Saulo Mineiro

Personal information
- Full name: Saulo Rodrigues da Silva
- Date of birth: 17 June 1997 (age 29)
- Place of birth: Uberlândia, Brazil
- Height: 1.80 m (5 ft 11 in)
- Position: Forward

Team information
- Current team: Ceará
- Number: 73

Youth career
- 2011–2017: Uberlândia
- 2017: → América Mineiro (loan)

Senior career*
- Years: Team / Apps / (Gls)
- 2017–2018: Uberlândia / 14 / (1)
- 2018: Uberaba / 6 / (0)
- 2018: Araxá / 9 / (2)
- 2019: Tupi / 7 / (0)
- 2019: CRAC / 6 / (0)
- 2019–2020: Volta Redonda / 30 / (10)
- 2020–2021: Ceará / 32 / (8)
- 2021–2023: Yokohama FC / 35 / (8)
- 2023–2024: Ceará / 50 / (14)
- 2025–2026: Shanghai Shenhua / 22 / (10)
- 2026–: Ceará / 0 / (0)

= Saulo Mineiro =

Brazilian footballer

Saulo Rodrigues da Silva (born 17 June 1997), known as Saulo Mineiro or simply Saulo, is a Brazilian professional footballer who plays for Ceará as a forward.

==Career==
Saulo was born in Uberlândia, Minas Gerais, and represented hometown side Uberlândia EC as a youth.
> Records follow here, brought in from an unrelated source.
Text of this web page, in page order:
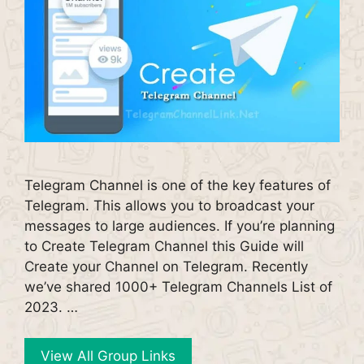
Telegram Channel is one of the key features of
Telegram. This allows you to broadcast your
messages to large audiences. If you’re planning
to Create Telegram Channel this Guide will
Create your Channel on Telegram. Recently
we’ve shared 1000+ Telegram Channels List of
2023. …
View All Group Links
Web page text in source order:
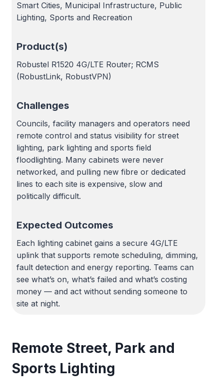
Smart Cities, Municipal Infrastructure, Public
Lighting, Sports and Recreation
Product(s)
Robustel R1520 4G/LTE Router; RCMS
(RobustLink, RobustVPN)
Challenges
Councils, facility managers and operators need
remote control and status visibility for street
lighting, park lighting and sports field
floodlighting. Many cabinets were never
networked, and pulling new fibre or dedicated
lines to each site is expensive, slow and
politically difficult.
Expected Outcomes
Each lighting cabinet gains a secure 4G/LTE
uplink that supports remote scheduling, dimming,
fault detection and energy reporting. Teams can
see what’s on, what’s failed and what’s costing
money — and act without sending someone to
site at night.
Remote Street, Park and
Sports Lighting
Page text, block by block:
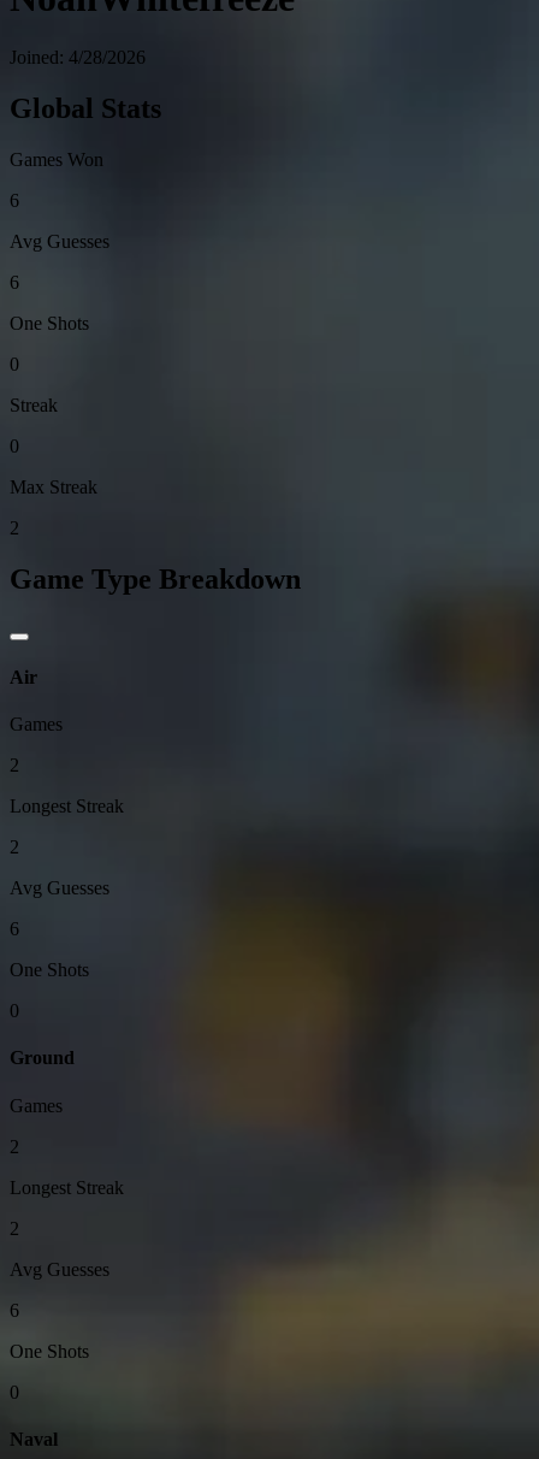
Joined: 4/28/2026
Global Stats
Games Won
6
Avg Guesses
6
One Shots
0
Streak
0
Max Streak
2
Game Type Breakdown
Air
Games
2
Longest Streak
2
Avg Guesses
6
One Shots
0
Ground
Games
2
Longest Streak
2
Avg Guesses
6
One Shots
0
Naval

He made his first team debut on 28 March 2017, in a 2–2 Campeonato Mineiro home draw against Cruzeiro; after coming on as a 61st minute substitute, he had to leave the field two minutes later due to an arm injury.

Saulo spent the rest of the 2017 campaign on loan at América Mineiro's under-20 squad. For the 2018 campaign, after again playing for Uberlândia, he also represented Uberaba and Araxá.

In April 2019, after brief stints at Tupi and CRAC, Saulo signed for Volta Redonda. On 4 September, he renewed his contract until 2021.

On 18 September 2020, after scoring five goals in only six matches of the 2020 Série C, Saulo moved straight to Série A with Ceará. He made his debut for the club on 25 October, replacing Cléber in a 2–1 home win against Coritiba.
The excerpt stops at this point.